J.J. Taylor

Arizona running back J.J. Taylor leaves the Oregon State defense behind on a long run during the second quarter. The Beavers couldn't slow down the Wildcats' rushing attack in a loss on Saturday.

Kelly Presnell, The Associated Press

TUCSON, Ariz. — Oregon State interim coach Cory Hall has stressed the need to both run the ball successfully and stop the run as the key to winning football.

Last week, the Beavers were unable to contain Cal’s Patrick Laird and he rushed for 214 yards to spark the Golden Bears to the win.

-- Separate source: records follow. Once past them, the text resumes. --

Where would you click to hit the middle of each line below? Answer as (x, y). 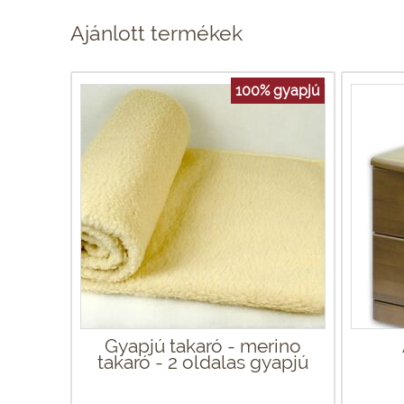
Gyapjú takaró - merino (203, 345)
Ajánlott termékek (156, 32)
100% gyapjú (278, 90)
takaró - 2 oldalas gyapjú (203, 362)
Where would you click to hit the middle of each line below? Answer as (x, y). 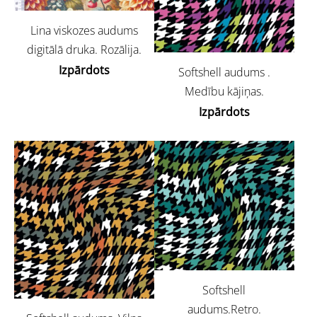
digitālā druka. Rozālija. (84, 50)
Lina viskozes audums (84, 31)
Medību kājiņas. (224, 91)
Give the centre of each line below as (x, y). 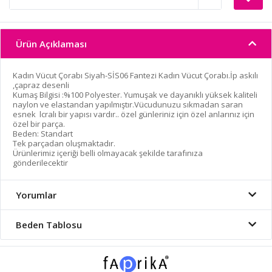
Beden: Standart (43, 133)
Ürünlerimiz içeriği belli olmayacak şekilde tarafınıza (108, 153)
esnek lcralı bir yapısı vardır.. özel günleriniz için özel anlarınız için (134, 114)
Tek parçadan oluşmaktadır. (64, 143)
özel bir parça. (39, 124)
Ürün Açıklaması (51, 43)
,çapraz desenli (41, 85)
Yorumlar (36, 195)
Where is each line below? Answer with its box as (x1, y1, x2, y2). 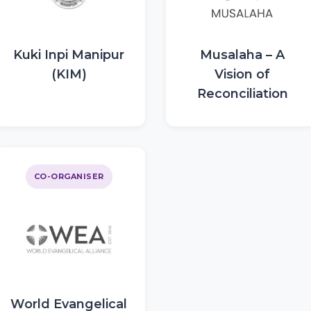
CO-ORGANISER (33, 171, 104, 181)
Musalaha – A (200, 47, 285, 62)
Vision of (215, 67, 270, 82)
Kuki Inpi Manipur (13, 47, 124, 62)
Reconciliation (196, 86, 288, 101)
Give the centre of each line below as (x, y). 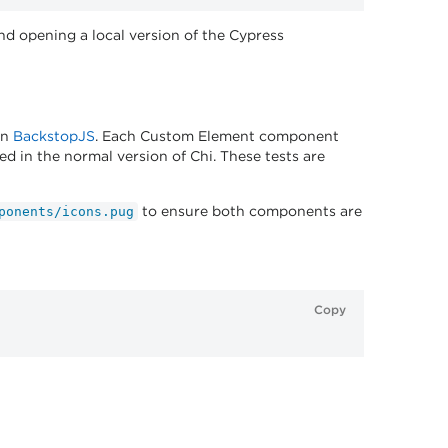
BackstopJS (54, 136)
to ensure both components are (250, 211)
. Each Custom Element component (217, 136)
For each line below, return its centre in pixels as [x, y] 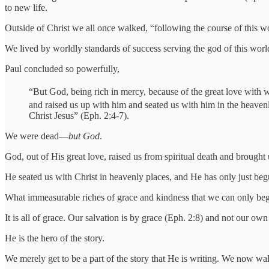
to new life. [26, 7]
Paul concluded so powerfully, [62, 68]
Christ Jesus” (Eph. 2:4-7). [79, 116]
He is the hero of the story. [55, 238]
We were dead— [37, 136]
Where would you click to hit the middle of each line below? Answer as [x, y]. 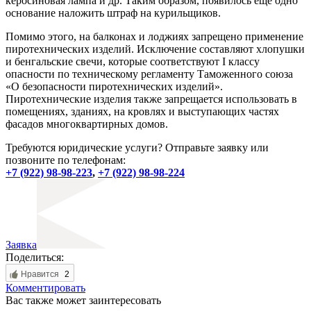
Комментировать [45, 288]
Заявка [21, 245]
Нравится [40, 275]
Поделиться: [35, 258]
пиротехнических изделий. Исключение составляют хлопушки [155, 49]
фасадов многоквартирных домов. [87, 124]
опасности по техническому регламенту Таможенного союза [149, 74]
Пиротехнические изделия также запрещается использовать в [151, 99]
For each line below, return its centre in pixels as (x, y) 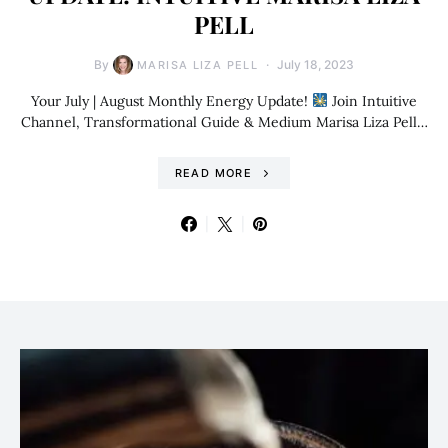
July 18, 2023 (315, 64)
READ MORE (213, 172)
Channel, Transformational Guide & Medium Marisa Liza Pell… (224, 121)
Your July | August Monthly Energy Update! (172, 100)
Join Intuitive (372, 100)
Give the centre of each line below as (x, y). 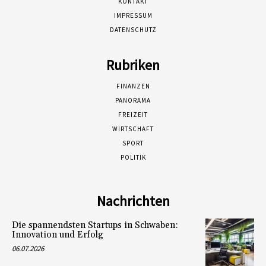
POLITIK (133, 158)
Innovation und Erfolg (58, 235)
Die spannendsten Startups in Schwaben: (95, 226)
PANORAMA (133, 101)
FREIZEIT (133, 115)
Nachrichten (133, 201)
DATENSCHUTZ (133, 30)
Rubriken (133, 65)
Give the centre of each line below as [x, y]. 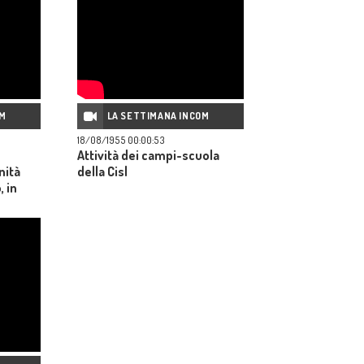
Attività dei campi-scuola [148, 156]
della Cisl [102, 172]
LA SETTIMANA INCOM [158, 116]
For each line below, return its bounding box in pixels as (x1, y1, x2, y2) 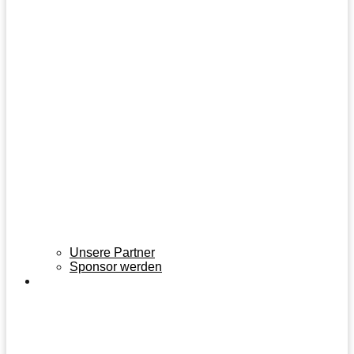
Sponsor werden (70, 260, 162, 274)
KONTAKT (38, 275, 100, 288)
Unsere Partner (70, 246, 155, 260)
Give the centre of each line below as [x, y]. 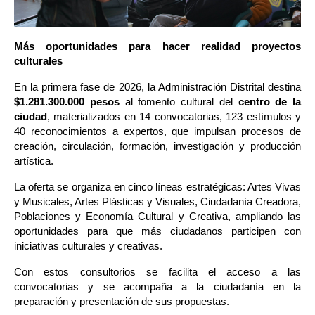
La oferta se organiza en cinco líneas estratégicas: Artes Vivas [157, 187]
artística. [34, 161]
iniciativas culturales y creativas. [88, 246]
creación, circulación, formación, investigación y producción [157, 147]
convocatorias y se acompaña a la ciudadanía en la [157, 287]
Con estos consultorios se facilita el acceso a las [157, 272]
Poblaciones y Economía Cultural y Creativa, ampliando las [157, 217]
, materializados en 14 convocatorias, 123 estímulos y [174, 117]
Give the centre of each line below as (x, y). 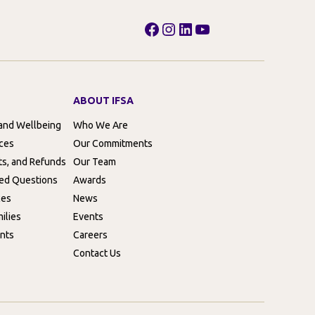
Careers (90, 235)
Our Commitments (113, 144)
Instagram (198, 28)
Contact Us (97, 253)
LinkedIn (209, 28)
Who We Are (101, 126)
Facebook (180, 28)
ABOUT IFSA (103, 101)
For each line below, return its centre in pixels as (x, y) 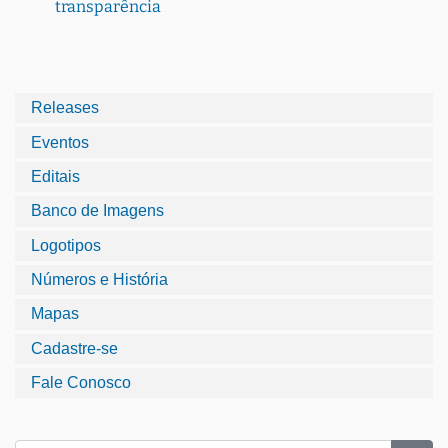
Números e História (99, 280)
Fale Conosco (81, 383)
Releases (65, 108)
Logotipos (66, 245)
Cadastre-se (74, 348)
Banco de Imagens (97, 211)
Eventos (60, 142)
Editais (55, 176)
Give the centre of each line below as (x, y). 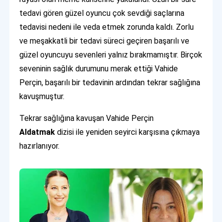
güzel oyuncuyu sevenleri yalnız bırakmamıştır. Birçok (111, 55)
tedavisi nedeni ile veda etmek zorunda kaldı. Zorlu (107, 27)
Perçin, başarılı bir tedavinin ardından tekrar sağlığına (110, 82)
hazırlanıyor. (40, 146)
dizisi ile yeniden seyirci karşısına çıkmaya (129, 132)
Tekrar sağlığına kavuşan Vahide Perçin (87, 118)
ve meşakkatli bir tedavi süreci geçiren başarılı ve (105, 41)
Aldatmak (38, 132)
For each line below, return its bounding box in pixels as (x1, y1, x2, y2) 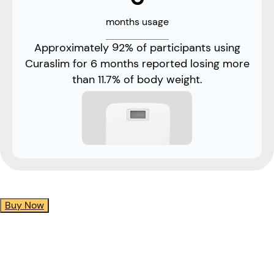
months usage (105, 15, 169, 28)
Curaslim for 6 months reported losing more (24, 57, 250, 70)
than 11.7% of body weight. (72, 73, 202, 86)
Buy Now (5, 198, 44, 212)
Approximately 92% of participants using (34, 41, 240, 54)
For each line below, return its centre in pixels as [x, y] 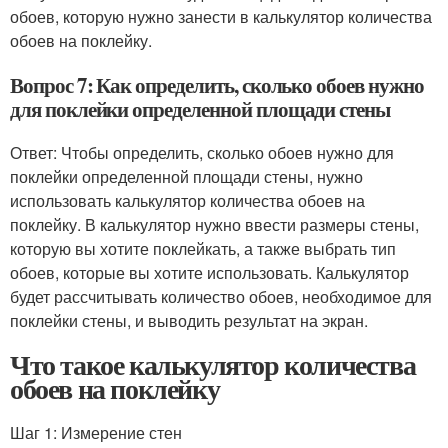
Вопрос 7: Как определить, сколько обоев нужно [217, 85]
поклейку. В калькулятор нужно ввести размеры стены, [214, 224]
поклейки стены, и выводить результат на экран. [189, 320]
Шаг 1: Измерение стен [96, 432]
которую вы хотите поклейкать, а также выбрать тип [203, 248]
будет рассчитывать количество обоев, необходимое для [221, 296]
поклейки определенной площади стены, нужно [186, 176]
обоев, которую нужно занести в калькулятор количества [221, 16]
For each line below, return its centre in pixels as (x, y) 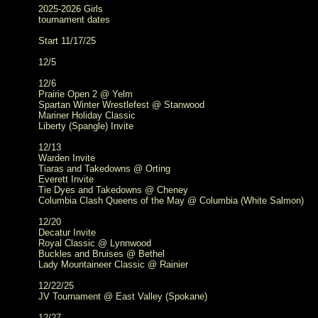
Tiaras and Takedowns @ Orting (104, 169)
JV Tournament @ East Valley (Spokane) (123, 296)
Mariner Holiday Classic (87, 115)
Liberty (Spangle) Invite (86, 126)
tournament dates (74, 20)
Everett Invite (66, 179)
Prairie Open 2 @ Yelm (86, 94)
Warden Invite (67, 158)
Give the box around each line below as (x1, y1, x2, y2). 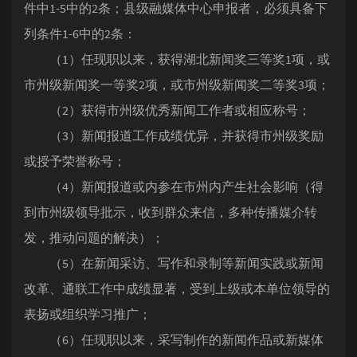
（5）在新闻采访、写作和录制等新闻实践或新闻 (24, 255, 324, 271)
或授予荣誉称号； (24, 153, 126, 169)
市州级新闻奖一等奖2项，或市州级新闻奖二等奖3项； (24, 76, 330, 92)
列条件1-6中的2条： (24, 25, 136, 41)
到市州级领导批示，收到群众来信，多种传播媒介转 (24, 204, 317, 220)
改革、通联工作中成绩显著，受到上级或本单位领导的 (24, 280, 330, 296)
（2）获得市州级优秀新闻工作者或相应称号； (24, 102, 311, 118)
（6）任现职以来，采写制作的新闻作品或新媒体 (24, 331, 324, 347)
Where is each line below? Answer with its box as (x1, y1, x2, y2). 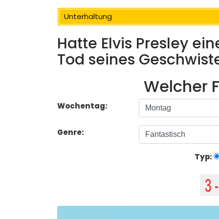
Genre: (57, 127, 86, 138)
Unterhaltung (64, 11, 112, 22)
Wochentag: (57, 101, 108, 111)
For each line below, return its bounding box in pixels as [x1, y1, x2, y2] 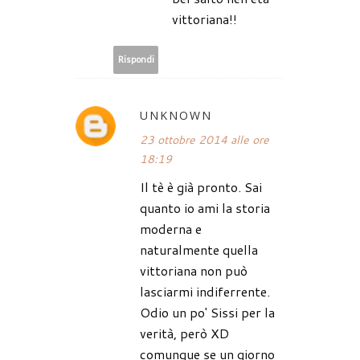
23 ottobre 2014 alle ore [140, 131, 269, 148]
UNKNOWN [140, 107, 212, 123]
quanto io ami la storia [140, 198, 270, 217]
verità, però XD [140, 323, 229, 342]
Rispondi [117, 54, 154, 65]
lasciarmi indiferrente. [140, 281, 270, 301]
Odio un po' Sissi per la [140, 302, 275, 321]
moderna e [140, 219, 202, 238]
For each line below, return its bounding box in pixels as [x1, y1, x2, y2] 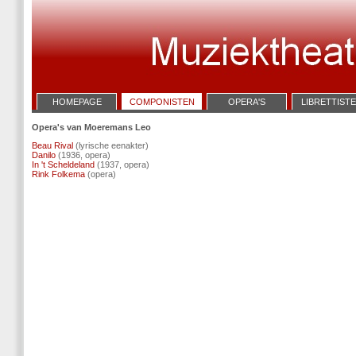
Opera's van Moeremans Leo [32, 122, 151, 132]
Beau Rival [32, 141, 73, 150]
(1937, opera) [95, 160, 149, 169]
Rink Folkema [32, 169, 85, 179]
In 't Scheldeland [32, 160, 95, 169]
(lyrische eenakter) [73, 141, 149, 150]
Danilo [32, 150, 56, 160]
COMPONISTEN [129, 97, 195, 106]
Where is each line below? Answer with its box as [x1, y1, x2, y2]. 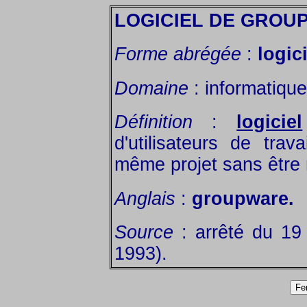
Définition [114, 112, 193, 133]
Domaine [114, 77, 188, 99]
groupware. [192, 188, 294, 209]
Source [114, 221, 173, 243]
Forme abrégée [114, 44, 247, 65]
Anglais [114, 188, 175, 209]

On Saturday night, the Beavers faced Arizona and quarterback Khalil Tate, who has been shredding his way through the Pac-12 with his legs.

The Beavers could not contain Tate from the start and were unable to get the offense going until the second half in a 49-28 loss before 40,984 fans at Arizona Stadium.

Arizona set a school record for rushing yards in a game with 534.

“You have 602 total offensive yards for Arizona and 360 for Oregon State football,” Hall said. “There are some things that have to change and in my opinion those players deserve better.”

Tate had 123 yards and a touchdown at the half and the Wildcats piled up 329 on the ground. J.J. Taylor had 100.

Meanwhile, the Beavers managed a paltry 82 total yards.

Tate finished with 206 yards on 16 carries with two TDs before Brandon Dawkins replaced him in the fourth quarter.

“To be honest with you, he’s a good player,” OSU safety Jalen Moore said. “But at the end of the day it’s on us. We were making mistakes, technical mistakes. So we kind of shot ourselves in the foot. That team right there, they’re a good team and I’d say they’re a fast team, but we were just not technically sound.”

Said linebacker Kee Whetzel: “He’s a good player, so when you make mistakes he’s going to make you pay for it.”

The Wildcats pushed the pace on offense and rarely let the Beavers get too much of a breather.

“They ran the ball well,” Whetzel said. “You really can’t take away from that. So as a defense we’ve just got to get better at that.”

The Beavers got off to a good start in the third. They drove 65 yards in nine plays and Noah Togiai gathered in a 15-yard touchdown pass from Darell Garretson despite tight coverage.

A moment later and it was 35-7 when Tate got the corner and raced 71 yards to the end zone.

The Beavers put together another scoring drive, going 75 yards in eight plays with most coming on the run. Garretson made a nice touchdown toss to Isaiah Hodgins for a 6-yard TD.

OSU forced Arizona’s first punt of the game with about 3½ minutes left in the third.

The Beavers could not put a drive together and Alex Bland’s punt went 23 yards and set up Arizona at the OSU 34. The Wildcats quickly made it 42-14 with the short field.

OSU went 75 yards in 10 plays to cut it to 42-21. Garretson hit Togiai for 17 yards on a fourth-and-12 and then went to a wide open Timmy Hernandez for a 15-yard score.

Garretson hit Ryan Nall for a 44-yard touchdown to get within 49-28 before recovering an onside kick with just over three minutes left.

But an interception ended that drive.

Arizona won the toss and took the ball 75 yards in 11 plays for a 7-0 lead.

Tate did the bulk of the damage, scrambling for 22 yards on a third-down play and hitting Tyrell Johnson for 23 to the OSU 6. Two carries by Nick Wilson and Arizona had its TD.

After Garretson hit Hodgins for 14 on the second play of OSU’s first possession, the drive melted down. But Shawn Wilson intercepted Tate to get the offense back on the field at the OSU 3.

The Beavers moved over midfield but wound up punting back to UA.

This time, the Wildcats made OSU pay. They drove 85 yards in eight plays as Tate had an 18-yard run and Taylor got loose for 29. Zach Green scored from the 4.

Tate finished the first quarter with 96 yards rushing.

Tate got his first touchdown of the game with a 19-yard burst up the middle, shedding five tackle attempts by the Beavers on the way.

Taylor got loose again, this time up the middle for 56 yards before Whetzel ran him down. Tony Ellison scored on a 27-yard reverse and OSU was in a 28-0 hole.

“Probably like the first three touchdowns I think it was lost gaps or missed assignments,” Whetzel said.